# Is Anyrail ever discoiunted or have special sale pricing?



## ogaugeguy (Feb 3, 2012)

Title says it all. Does the Windows 10 version of this program ever have either "special holiday sales" prices or discount price codes available for new purchasers?


----------



## gunrunnerjohn (Nov 10, 2010)

Not that I know of, at least I've never seen it.


----------



## SantaFeJim (Sep 8, 2015)

When you have a good product and sell it at a fair price you have absolutely NO reason to discount it or have a sale. It is not like you can sell add-on modules or accessories that will increase your bottom line.

My advice, if you want this product, do yourself a favor and buy it NOW. 

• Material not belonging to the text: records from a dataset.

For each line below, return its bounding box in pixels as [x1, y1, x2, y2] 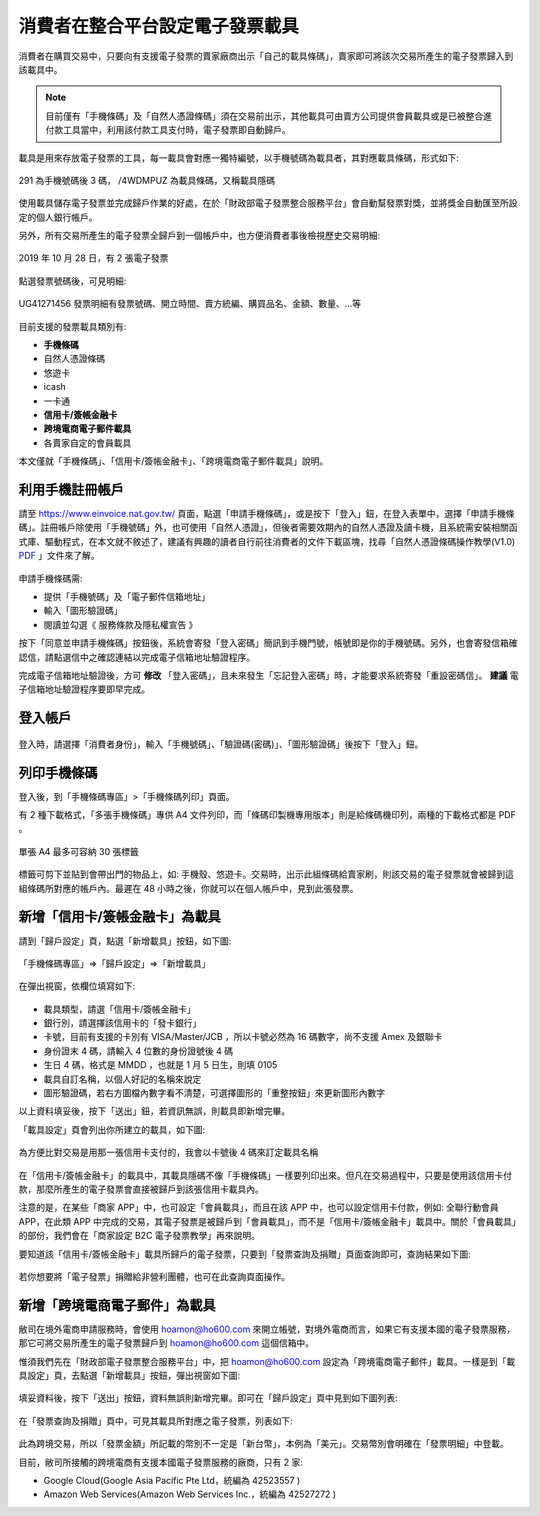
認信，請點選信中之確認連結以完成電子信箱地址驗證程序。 [18, 651, 255, 663]
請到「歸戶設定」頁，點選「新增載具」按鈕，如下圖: [18, 935, 232, 947]
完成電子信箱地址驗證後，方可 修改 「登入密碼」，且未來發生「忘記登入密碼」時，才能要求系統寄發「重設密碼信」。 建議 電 [18, 669, 519, 681]
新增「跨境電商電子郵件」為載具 [18, 1296, 216, 1314]
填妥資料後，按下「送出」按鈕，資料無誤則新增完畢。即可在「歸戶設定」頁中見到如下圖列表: [18, 1392, 399, 1404]
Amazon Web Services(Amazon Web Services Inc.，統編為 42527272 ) [43, 1488, 337, 1500]
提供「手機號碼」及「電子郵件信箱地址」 [43, 591, 210, 602]
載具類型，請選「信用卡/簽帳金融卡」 [43, 1003, 197, 1015]
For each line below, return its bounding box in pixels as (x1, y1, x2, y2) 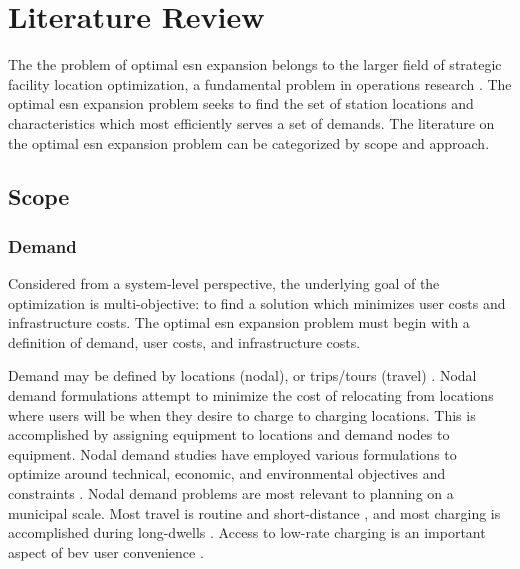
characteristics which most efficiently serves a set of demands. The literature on (8, 112, 495, 133)
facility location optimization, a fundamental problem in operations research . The (8, 73, 512, 94)
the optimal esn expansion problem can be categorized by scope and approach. (8, 132, 490, 153)
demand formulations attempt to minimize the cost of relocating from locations (8, 385, 494, 406)
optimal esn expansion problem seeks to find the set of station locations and (8, 93, 474, 114)
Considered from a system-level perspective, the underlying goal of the (8, 273, 440, 294)
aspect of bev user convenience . (8, 541, 204, 562)
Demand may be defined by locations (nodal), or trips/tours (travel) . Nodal (8, 365, 477, 386)
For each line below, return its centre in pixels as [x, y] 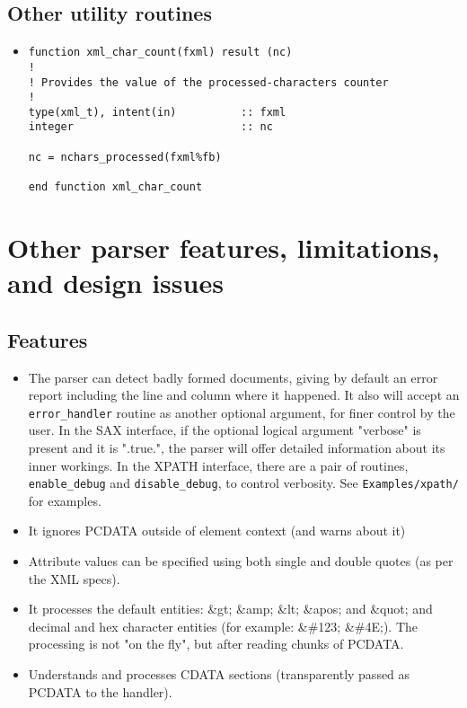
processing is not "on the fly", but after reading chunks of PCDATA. [216, 644]
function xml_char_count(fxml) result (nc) [160, 53]
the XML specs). [74, 578]
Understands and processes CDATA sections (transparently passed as [219, 673]
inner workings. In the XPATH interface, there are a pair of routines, [218, 465]
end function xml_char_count [115, 187]
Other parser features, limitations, [224, 247]
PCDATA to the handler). [100, 691]
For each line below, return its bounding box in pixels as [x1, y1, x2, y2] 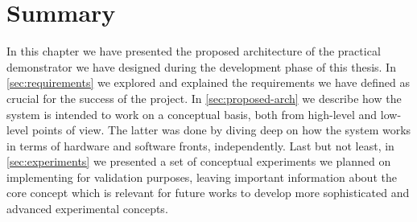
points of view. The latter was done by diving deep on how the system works [31, 121, 411, 138]
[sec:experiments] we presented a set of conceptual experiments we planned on [6, 153, 391, 170]
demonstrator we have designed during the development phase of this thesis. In [6, 58, 396, 75]
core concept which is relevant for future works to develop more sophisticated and [6, 184, 410, 201]
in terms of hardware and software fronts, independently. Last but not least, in [6, 137, 394, 154]
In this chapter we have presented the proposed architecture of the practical [6, 43, 381, 60]
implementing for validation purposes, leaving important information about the [6, 168, 397, 185]
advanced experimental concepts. [6, 200, 168, 217]
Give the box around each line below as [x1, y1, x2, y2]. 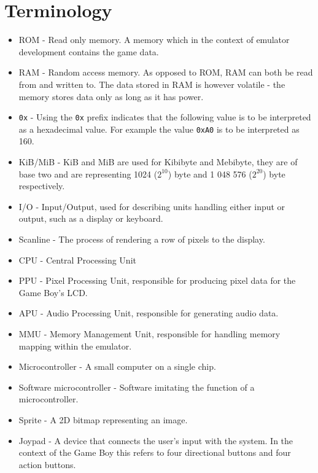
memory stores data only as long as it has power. [18, 90, 204, 103]
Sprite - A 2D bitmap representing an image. [18, 413, 188, 426]
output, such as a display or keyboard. [18, 212, 163, 225]
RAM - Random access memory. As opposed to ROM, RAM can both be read [18, 66, 313, 79]
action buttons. [18, 458, 76, 471]
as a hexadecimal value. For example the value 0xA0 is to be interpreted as [18, 122, 300, 135]
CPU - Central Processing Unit [18, 253, 136, 266]
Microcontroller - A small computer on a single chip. [18, 360, 216, 373]
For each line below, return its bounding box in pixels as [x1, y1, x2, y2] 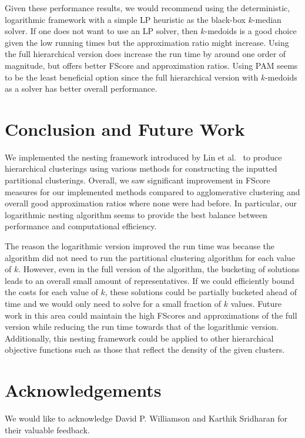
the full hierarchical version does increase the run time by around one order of [5, 48, 286, 60]
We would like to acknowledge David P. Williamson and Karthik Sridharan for [5, 412, 287, 424]
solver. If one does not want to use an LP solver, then [5, 25, 198, 37]
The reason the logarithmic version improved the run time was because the [5, 240, 274, 252]
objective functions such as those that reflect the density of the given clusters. [5, 343, 285, 356]
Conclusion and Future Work [5, 116, 245, 141]
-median [252, 13, 281, 25]
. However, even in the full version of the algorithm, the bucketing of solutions [18, 263, 300, 275]
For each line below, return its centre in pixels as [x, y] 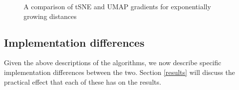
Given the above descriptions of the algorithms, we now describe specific [113, 63]
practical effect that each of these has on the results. [83, 81]
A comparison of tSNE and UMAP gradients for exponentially [117, 6]
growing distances [50, 16]
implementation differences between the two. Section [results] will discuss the [119, 72]
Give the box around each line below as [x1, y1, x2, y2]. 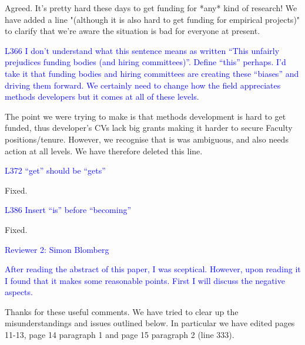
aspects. [5, 286, 33, 298]
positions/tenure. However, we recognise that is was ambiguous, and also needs [5, 133, 289, 145]
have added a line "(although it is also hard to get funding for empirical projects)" [5, 13, 300, 25]
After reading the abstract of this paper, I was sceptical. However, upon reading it [5, 263, 301, 275]
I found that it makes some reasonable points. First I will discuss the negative [5, 274, 285, 286]
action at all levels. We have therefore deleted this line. [5, 144, 203, 157]
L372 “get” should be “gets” [5, 164, 106, 177]
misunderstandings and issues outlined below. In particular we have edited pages [5, 317, 295, 329]
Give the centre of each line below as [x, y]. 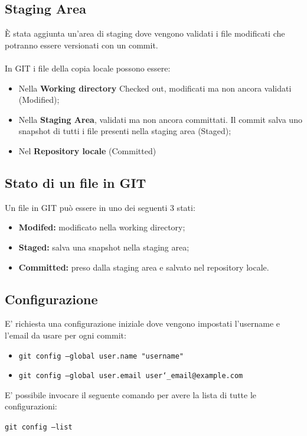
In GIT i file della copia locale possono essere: [88, 68]
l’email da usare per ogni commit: [66, 335]
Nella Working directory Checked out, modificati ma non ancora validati [155, 88]
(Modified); [39, 100]
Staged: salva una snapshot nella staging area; [104, 247]
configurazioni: [31, 406]
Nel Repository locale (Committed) [87, 150]
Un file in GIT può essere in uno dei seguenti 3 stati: [100, 207]
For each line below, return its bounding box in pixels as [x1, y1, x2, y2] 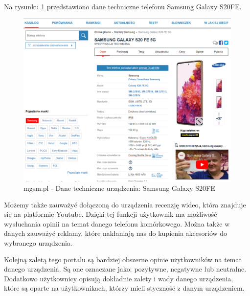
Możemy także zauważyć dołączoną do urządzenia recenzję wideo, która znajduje [4, 199, 246, 209]
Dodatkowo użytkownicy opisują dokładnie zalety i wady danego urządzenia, [4, 273, 233, 283]
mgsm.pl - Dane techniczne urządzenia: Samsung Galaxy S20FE [23, 183, 215, 193]
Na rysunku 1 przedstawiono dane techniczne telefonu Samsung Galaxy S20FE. [4, 1, 242, 11]
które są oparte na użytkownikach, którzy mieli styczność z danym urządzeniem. [4, 283, 245, 293]
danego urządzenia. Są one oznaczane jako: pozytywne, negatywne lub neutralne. [4, 264, 247, 274]
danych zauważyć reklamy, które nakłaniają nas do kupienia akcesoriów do [4, 228, 227, 238]
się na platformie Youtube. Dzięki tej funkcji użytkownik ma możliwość [4, 209, 217, 219]
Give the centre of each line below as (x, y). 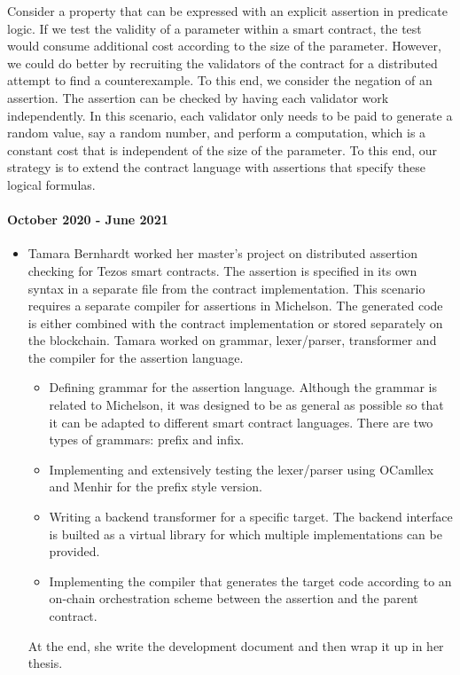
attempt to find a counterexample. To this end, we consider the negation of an (220, 80)
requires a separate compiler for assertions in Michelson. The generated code (235, 306)
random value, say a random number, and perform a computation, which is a (217, 133)
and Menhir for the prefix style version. (156, 487)
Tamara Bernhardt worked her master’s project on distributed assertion (223, 253)
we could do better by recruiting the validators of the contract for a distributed (222, 63)
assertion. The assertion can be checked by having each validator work (198, 97)
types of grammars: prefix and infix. (147, 440)
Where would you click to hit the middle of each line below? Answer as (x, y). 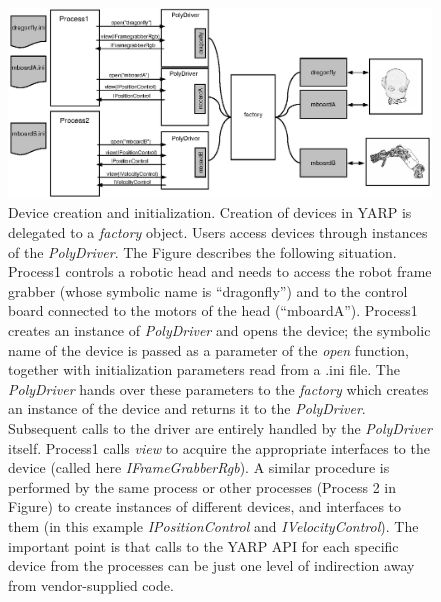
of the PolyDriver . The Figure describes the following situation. (202, 251)
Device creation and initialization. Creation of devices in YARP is (210, 212)
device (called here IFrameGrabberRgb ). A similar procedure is (199, 467)
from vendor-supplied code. (91, 584)
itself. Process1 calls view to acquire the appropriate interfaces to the (219, 447)
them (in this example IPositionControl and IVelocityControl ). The (213, 525)
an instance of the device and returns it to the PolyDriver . (187, 408)
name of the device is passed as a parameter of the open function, (208, 349)
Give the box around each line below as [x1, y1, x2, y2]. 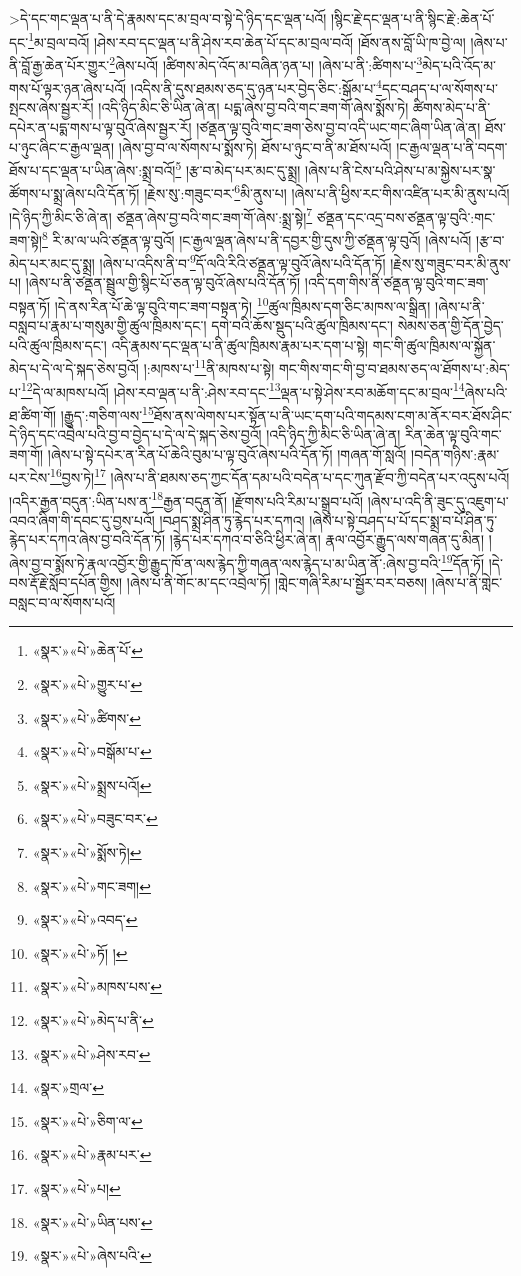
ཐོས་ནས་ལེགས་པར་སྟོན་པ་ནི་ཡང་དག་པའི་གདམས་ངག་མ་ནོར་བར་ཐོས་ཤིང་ [153, 404, 512, 425]
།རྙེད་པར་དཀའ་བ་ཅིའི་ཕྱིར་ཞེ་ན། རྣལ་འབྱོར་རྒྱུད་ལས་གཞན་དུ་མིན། [169, 529, 485, 550]
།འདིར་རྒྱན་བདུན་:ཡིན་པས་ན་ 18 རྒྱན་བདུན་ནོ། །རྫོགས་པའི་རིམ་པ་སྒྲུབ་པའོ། [9, 487, 364, 511]
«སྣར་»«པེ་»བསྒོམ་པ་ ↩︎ [32, 741, 152, 762]
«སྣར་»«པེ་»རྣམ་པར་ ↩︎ [32, 1144, 152, 1165]
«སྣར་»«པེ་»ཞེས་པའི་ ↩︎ [32, 1245, 152, 1266]
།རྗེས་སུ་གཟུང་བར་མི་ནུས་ [390, 252, 512, 273]
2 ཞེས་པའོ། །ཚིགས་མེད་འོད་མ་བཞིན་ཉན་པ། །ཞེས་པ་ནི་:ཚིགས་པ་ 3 [109, 51, 423, 75]
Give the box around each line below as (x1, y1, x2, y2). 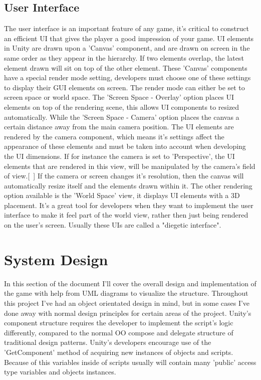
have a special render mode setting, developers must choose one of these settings (4, 72, 251, 83)
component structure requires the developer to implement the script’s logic (4, 317, 233, 328)
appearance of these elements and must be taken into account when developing (4, 141, 246, 151)
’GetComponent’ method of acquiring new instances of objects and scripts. (4, 346, 233, 357)
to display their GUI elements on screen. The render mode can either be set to (4, 82, 245, 92)
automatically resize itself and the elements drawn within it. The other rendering (4, 180, 252, 191)
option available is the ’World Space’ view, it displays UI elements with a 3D (4, 190, 240, 201)
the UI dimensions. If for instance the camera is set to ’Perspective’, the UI (4, 150, 235, 161)
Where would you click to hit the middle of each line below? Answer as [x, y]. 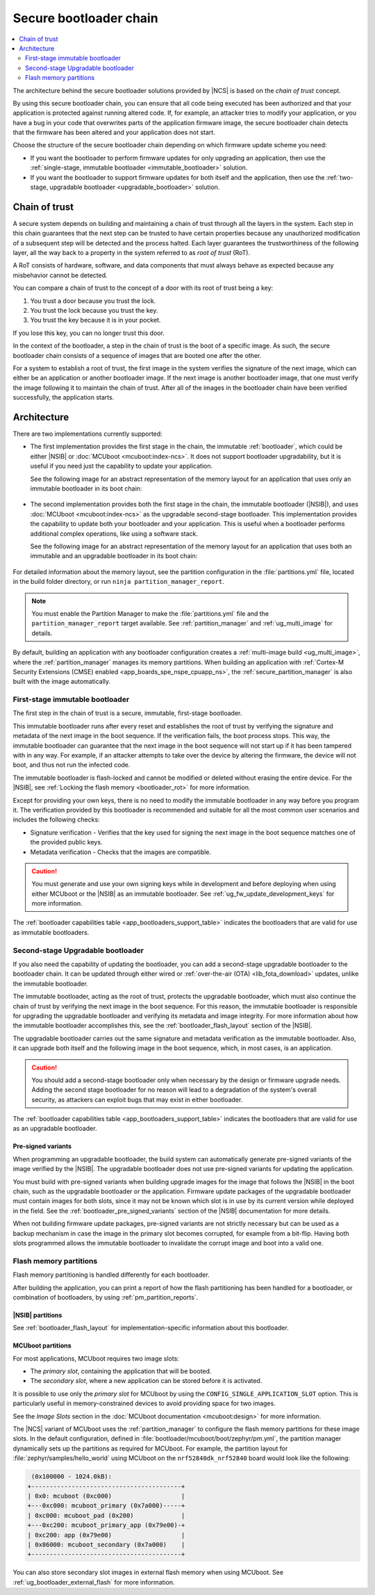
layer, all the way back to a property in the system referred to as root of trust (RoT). [131, 253]
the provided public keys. [66, 842]
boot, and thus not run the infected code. [72, 765]
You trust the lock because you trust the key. [94, 311]
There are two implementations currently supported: [87, 434]
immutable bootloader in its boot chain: [86, 489]
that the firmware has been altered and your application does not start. [114, 133]
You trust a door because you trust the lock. [93, 301]

It you need to design your layout, software is the only way to go. Biggest reason is your modifications are easy to incorporate. And there will be MANY modifications. Just ask anybody that has ever or is currently planning a layout.


----------



## jackpresley (Dec 19, 2017)

You can try it before you buy it. Some of the best money I've spent on this hobby was Anyrail.


----------



## CTValleyRR (Jul 26, 2014)

Not for new users, no. If you have a previous version that becomes obsolete, then you get a discount on an upgrade license.

As the others have said, this is a quality product at a fair price. Worth every penny.


----------